VIP’s counsel continued: “If the Court is inclined toward the Solicitor General’s position, the Court should provide more guidance to lower courts than simply, hey, keep that it’s a parody in mind, because the burden of litigating the irrelevant or inverted factors itself chills speech. Stripping out those factors, a more focused version of the general test would ask three questions: One, can the Court reasonably perceive the product’s parodic character? That’s taken from Campbell. Two, what is the proximity and competitiveness of the party’s goods? That’s taken from the standard test. And third, does the parody otherwise fail to differentiate itself from the parodied mark? This test protects speech while denying a free pass to knock off the counterfeits. But, fundamentally, the First Amendment is not a game show where the result is: survey says ‘I’m confused, stop talking.’”
Finally, VIP’s counsel noted that the parody here “is not putting Jack Daniel’s on a dog toy. There’s far more to it.”

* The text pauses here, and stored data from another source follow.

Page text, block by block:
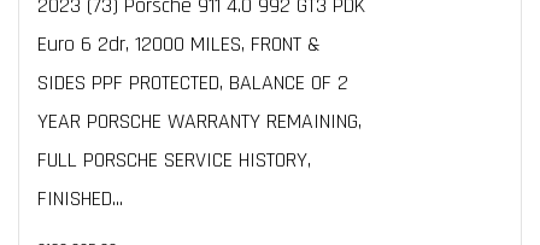
2023 (73) Porsche 911 4.0 992 GT3 PDK
Euro 6 2dr, 12000 MILES, FRONT &
SIDES PPF PROTECTED, BALANCE OF 2
YEAR PORSCHE WARRANTY REMAINING,
FULL PORSCHE SERVICE HISTORY,
FINISHED...
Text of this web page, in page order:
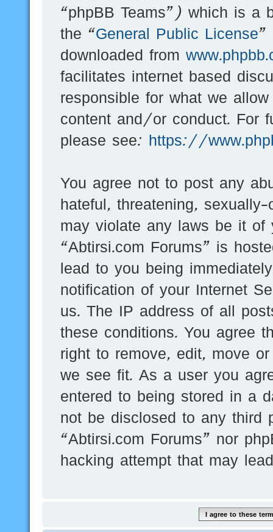
“phpBB Teams”) which is a
the “General Public License”
downloaded from
facilitates internet based
responsible for what we
content and/or conduct. For
please see: https://
You agree not to post any
hateful, threatening,
may violate any laws be it of
“Abtirsi.com Forums” is
lead to you being
notification of your Internet
us. The IP address of all
these conditions. You agree
right to remove, edit, move
we see fit. As a user you
entered to being stored in a
not be disclosed to any third
“Abtirsi.com Forums” nor
hacking attempt that may
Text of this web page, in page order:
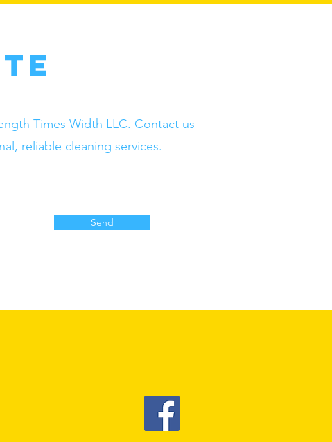
Times Width LLC. Contact us
reliable cleaning services.
Send
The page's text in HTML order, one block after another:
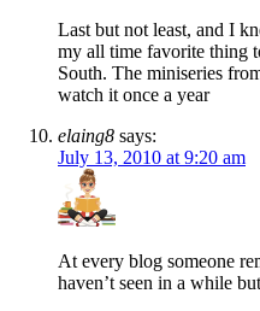
Last but not least, and I
my all time favorite thing
South. The miniseries
watch it once a year
elaing8 says:
July 13, 2010 at 9:20 am
At every blog someone
haven’t seen in a while
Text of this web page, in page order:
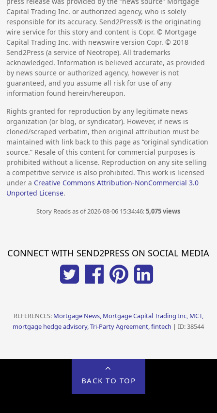
Capital Trading Inc. or authorized agency, who is solely
responsible for its accuracy. Send2Press® is the originating
wire service for this story and content is Copr. © Mortgage
Capital Trading Inc. with newswire version Copr. © 2018
Send2Press (a service of Neotrope). All trademarks
acknowledged. Information is believed accurate, as provided
by news source or authorized agency, however is not
guaranteed, and you assume all risk for use of any
information found herein/hereupon.
Rights granted for reproduction by any legitimate news
organization (or blog, or syndicator). However, if news is
cloned/scraped verbatim, then original attribution must be
maintained with link back to this page as “original syndication
source.” Resale of this content for commercial purposes is
prohibited without a license. Reproduction on any site selling
a competitive service is also prohibited. This work is licensed
under a Creative Commons Attribution-NonCommercial 3.0
Unported License.
Story Reads as of 2026-08-06 15:34:46:5,075 views
CONNECT WITH SEND2PRESS ON SOCIAL MEDIA
REFERENCES: Mortgage News, Mortgage Capital Trading Inc, MCT,
mortgage hedge advisory, Tri-Party Agreement, fintech | ID: 38544
BACK TO TOP
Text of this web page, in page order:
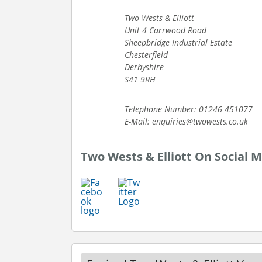
Two Wests & Elliott
Unit 4 Carrwood Road
Sheepbridge Industrial Estate
Chesterfield
Derbyshire
S41 9RH
Telephone Number: 01246 451077
E-Mail: enquiries@twowests.co.uk
Two Wests & Elliott On Social
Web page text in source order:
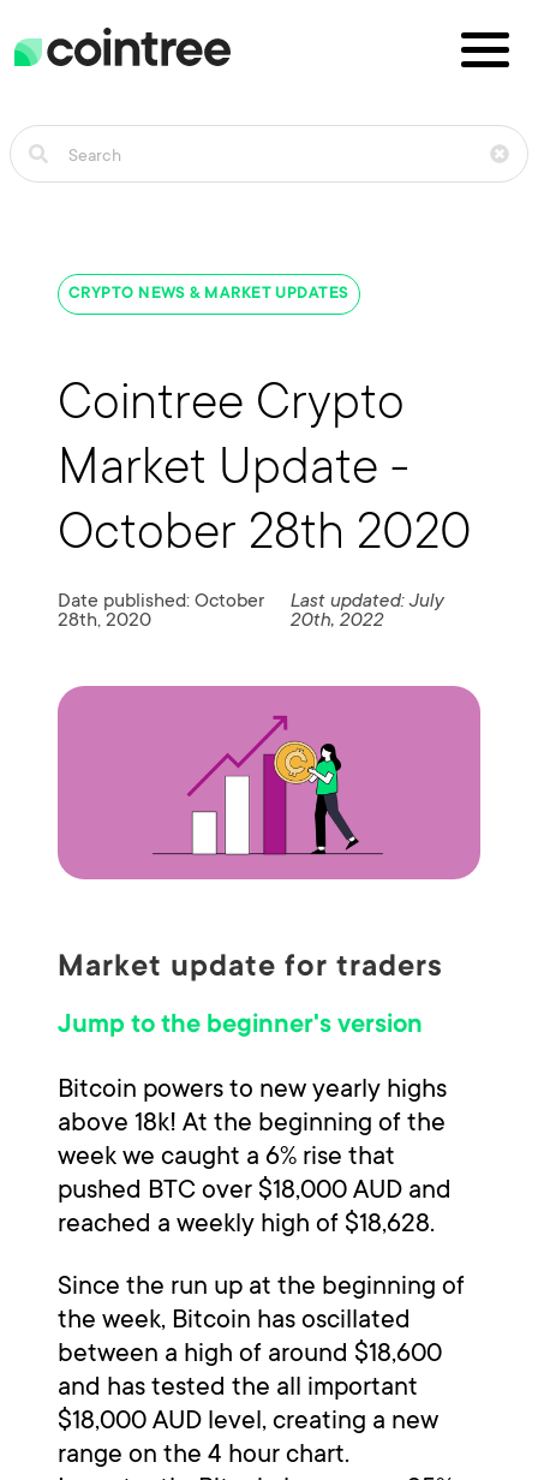
CRYPTO NEWS & MARKET UPDATES
Cointree Crypto
Market Update -
October 28th 2020
Date published: October
28th, 2020
Last updated: July
20th, 2022
Market update for traders
Jump to the beginner's version
Bitcoin powers to new yearly highs
above 18k! At the beginning of the
week we caught a 6% rise that
pushed BTC over $18,000 AUD and
reached a weekly high of $18,628.
Since the run up at the beginning of
the week, Bitcoin has oscillated
between a high of around $18,600
and has tested the all important
$18,000 AUD level, creating a new
range on the 4 hour chart.
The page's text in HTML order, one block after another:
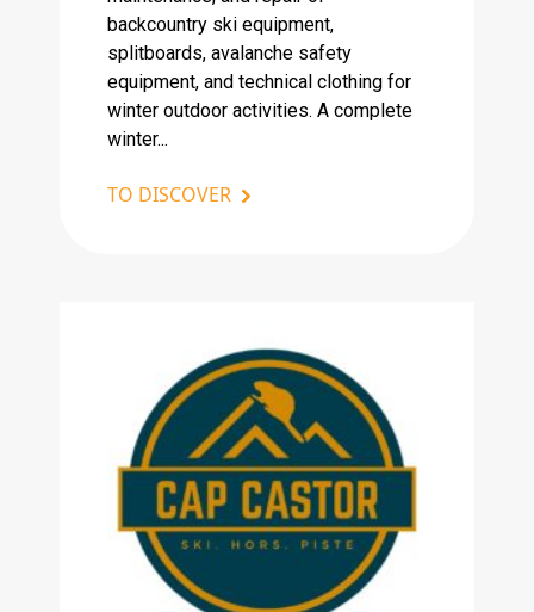
backcountry ski equipment,
splitboards, avalanche safety
equipment, and technical clothing for
winter outdoor activities. A complete
winter...
TO DISCOVER
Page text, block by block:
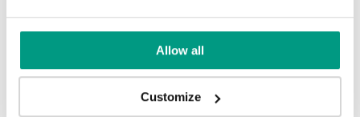
Allow all
Customize
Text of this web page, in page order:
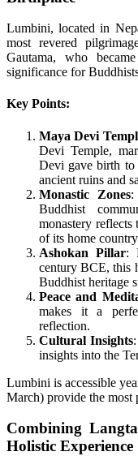
Lumbini, located in
most revered
Gautama, who
significance for
Key Points:
Maya Devi
Devi Temple,
Devi gave birth to
ancient ruins and
Monastic Zones:
Buddhist
monastery reflects
of its home
Ashokan Pillar:
century BCE, this
Buddhist heritage
Peace and
makes it a
reflection.
Cultural Insights
insights into the
Lumbini is accessible
March) provide the most
Combining
Holistic Experience
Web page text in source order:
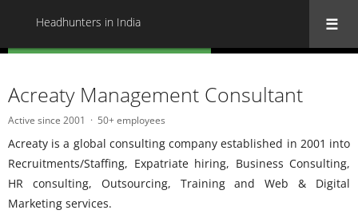
Headhunters in India
Acreaty Management Consultant
Active since 2001 50+ employees
Acreaty is a global consulting company established in 2001 into
Recruitments/Staffing, Expatriate hiring, Business Consulting,
HR consulting, Outsourcing, Training and Web & Digital
Marketing services.
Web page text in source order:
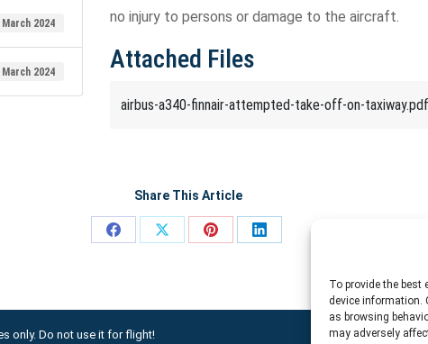
To provide the best
device information.
as browsing
may adversely
March 2024
March 2024
no injury to persons or damage to the aircraft.
Attached Files
airbus-a340-finnair-attempted-take-off-on-taxiway.pdf
Share This Article
Share
Share
Share
Share
only. Do not use it for flight!

JUSTICE KAGAN: Well, what is there to it? What is the parody here?
MR. COOPER: The parody?
JUSTICE KAGAN: Yeah. Because maybe I just have no sense of humor, but—
JUSTICE KAGAN: —what’s the parody?
MR. COOPER: The parody is multifold. The testimony indicates, and it’s not been disputed, that the parody is to make fun of marks that take themselves seriously.
* * *
Respondent VIP is a serial parodist of famous trademarks in furtherance of its sale of dog toys. VIP owns a trademark registration for its house mark SILLY SQUEAKERS, and uses numerous secondary marks that it purports to be parodies of well-known alcoholic beverage brands, including Cataroma Extra (Corona Extra), Kennel-Relaxn Chardonnay (Kendall Jackson Chardonnay), Jose Perro (Jose Cuervo), ToSit AndStay (Tanqueray), Smella Arpaw (Stella Artois), Dos Perros (Dos Equis), and Pawsifico Perro (Pacifico Clara), as well as famous soda brands, including Enjoy Canine Cola (Coca-Cola), L Pup (7 Up), and Panta (Fanta):
That said, it would also be fair to say that the Lanham Act has squelched many a parody over the years based on purported likelihood of confusion. It would be nice—from a robust First Amendment perspective and recognizing that federal courts are not a substitute for a sense of humor—if there was a less rigged-in-favor-of-brand-owners, less expensive test that allowed for more making fun of brands while protecting brand owners.
We will be closely following the outcome of this important trademark case.